◆ WORK INSTRUCTIONS
Retype every entry word for word. Omit the pictures.

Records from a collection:
---+---
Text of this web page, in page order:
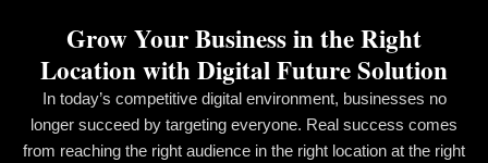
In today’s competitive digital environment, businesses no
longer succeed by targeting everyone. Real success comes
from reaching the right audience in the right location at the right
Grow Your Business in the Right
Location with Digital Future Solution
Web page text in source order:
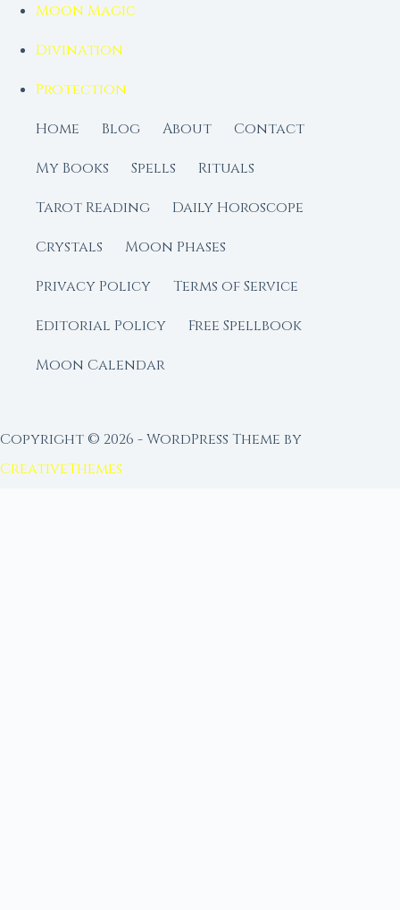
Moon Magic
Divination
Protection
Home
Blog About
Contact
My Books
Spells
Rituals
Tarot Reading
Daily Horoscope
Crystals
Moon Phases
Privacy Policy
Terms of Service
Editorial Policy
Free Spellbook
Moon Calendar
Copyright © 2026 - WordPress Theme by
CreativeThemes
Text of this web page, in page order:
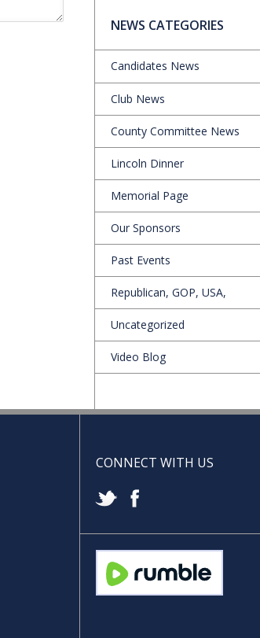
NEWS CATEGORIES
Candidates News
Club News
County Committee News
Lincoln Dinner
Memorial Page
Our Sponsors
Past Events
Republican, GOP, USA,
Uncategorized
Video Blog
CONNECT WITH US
---+---
◆ RESPONSE AREA
Text of this web page, in page order:
In today’s competitive digital environment, businesses no
longer succeed by targeting everyone. Real success comes
from reaching the right audience in the right location at the right
Grow Your Business in the Right
Location with Digital Future Solution
Web page text in source order:
Moon Magic
Divination
Protection
Home
Blog About
Contact
My Books
Spells
Rituals
Tarot Reading
Daily Horoscope
Crystals
Moon Phases
Privacy Policy
Terms of Service
Editorial Policy
Free Spellbook
Moon Calendar
Copyright © 2026 - WordPress Theme by
CreativeThemes
Text of this web page, in page order:
NEWS CATEGORIES
Candidates News
Club News
County Committee News
Lincoln Dinner
Memorial Page
Our Sponsors
Past Events
Republican, GOP, USA,
Uncategorized
Video Blog
CONNECT WITH US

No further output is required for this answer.